View topic - Application hang without debug information
Application hang without debug information
23 posts
• Page 1 of 2 • 1, 2
Application hang without debug information
Dear all,
I recently had an application running on 6.5.0 with ARM A8 processor. I launched in debug mode in the IDE and the application starts running as expected. Then after around say 20min, or even an hour, the application just hanged without meeting any crash errors like SEGMENTATION fault indicated in the IDE. Meaning, I could not even debug the application in this case. I have checked the system memory with "pidin info" in my application and the memory usage should be correct. And when the application hang, the wireless connection also went down and I cannot even telnet the system. Then are there any possible methods I can use to debug my application?

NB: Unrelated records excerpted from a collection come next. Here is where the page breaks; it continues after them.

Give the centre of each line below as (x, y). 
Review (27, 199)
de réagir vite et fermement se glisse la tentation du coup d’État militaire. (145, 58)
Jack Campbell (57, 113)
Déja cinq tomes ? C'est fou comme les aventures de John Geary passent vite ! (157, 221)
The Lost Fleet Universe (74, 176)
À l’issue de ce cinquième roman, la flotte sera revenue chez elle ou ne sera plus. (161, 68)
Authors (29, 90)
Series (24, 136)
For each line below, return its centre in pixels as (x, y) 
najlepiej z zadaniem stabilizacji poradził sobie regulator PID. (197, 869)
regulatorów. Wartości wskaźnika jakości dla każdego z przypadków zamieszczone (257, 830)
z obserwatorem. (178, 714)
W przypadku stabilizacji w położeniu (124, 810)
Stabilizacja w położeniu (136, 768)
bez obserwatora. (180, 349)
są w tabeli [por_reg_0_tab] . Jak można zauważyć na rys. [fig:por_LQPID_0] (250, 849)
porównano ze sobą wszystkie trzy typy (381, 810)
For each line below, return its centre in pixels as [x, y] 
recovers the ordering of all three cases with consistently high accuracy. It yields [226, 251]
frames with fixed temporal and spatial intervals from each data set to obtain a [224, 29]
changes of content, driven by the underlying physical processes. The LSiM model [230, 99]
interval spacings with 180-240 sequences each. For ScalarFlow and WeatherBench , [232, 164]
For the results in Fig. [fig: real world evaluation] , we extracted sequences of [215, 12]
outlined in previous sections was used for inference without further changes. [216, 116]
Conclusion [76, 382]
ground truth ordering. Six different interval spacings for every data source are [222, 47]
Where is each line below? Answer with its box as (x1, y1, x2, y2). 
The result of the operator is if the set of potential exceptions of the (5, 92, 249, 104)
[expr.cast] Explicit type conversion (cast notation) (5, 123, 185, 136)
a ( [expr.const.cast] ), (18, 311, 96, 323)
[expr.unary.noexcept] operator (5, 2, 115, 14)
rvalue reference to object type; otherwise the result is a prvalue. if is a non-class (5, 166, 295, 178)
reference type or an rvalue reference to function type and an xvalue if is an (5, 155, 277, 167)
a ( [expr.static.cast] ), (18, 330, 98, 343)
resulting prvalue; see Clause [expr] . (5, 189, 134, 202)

My current guessing is that since the IDE cannot catch the crash line in the code, then is this meaning the application hang is not because of the code itself? If the application hanged because of self-lock, then Telnet should be able to work. I have disabled all the CPU consuming functions in the application as well. Is there a way to record down the cpu usage, memory usage and events in the system services or in the application program to identify the problem? Thanks very much.
Best regards,
Eric
I recently had an application running on 6.5.0 with ARM A8 processor. I launched in debug mode in the IDE and the application starts running as expected. Then after around say 20min, or even an hour, the application just hanged without meeting any crash errors like SEGMENTATION fault indicated in the IDE. Meaning, I could not even debug the application in this case. I have checked the system memory with "pidin info" in my application and the memory usage should be correct. And when the application hang, the wireless connection also went down and I cannot even telnet the system. Then are there any possible methods I can use to debug my application?
My current guessing is that since the IDE cannot catch the crash line in the code, then is this meaning the application hang is not because of the code itself? If the application hanged because of self-lock, then Telnet should be able to work. I have disabled all the CPU consuming functions in the application as well. Is there a way to record down the cpu usage, memory usage and events in the system services or in the application program to identify the problem? Thanks very much.
Best regards,
Eric
- Ericxx
- Senior Member
- Posts: 158
- Joined: Mon Jun 09, 2008 1:38 pm
Re: Application hang without debug information
Assuming you have some writable disk space, there is the kernel logger.
- maschoen
- QNX Master
- Posts: 2728
- Joined: Wed Jun 25, 2003 5:18 pm
Re: Application hang without debug information
It's possible that a high priority task (driver?) is running 'ready' and consuming 100% of the CPU. That would lock out the IDE and your application.
To test this theory you could try setting the priory of your telnet session / qconn higher than that of anything else running on your system including drivers.
Tim
To test this theory you could try setting the priory of your telnet session / qconn higher than that of anything else running on your system including drivers.
Tim
- Tim
- Senior Member
- Posts: 1514
- Joined: Wed Mar 10, 2004 12:28 am
Re: Application hang without debug information
Thanks maschoen and Tim.
Yes, I found my application has a thread priority of 10 which is the same as kernel shown in the "top" command. I reduced my application highest priority thread and now can telnet when the application hanged.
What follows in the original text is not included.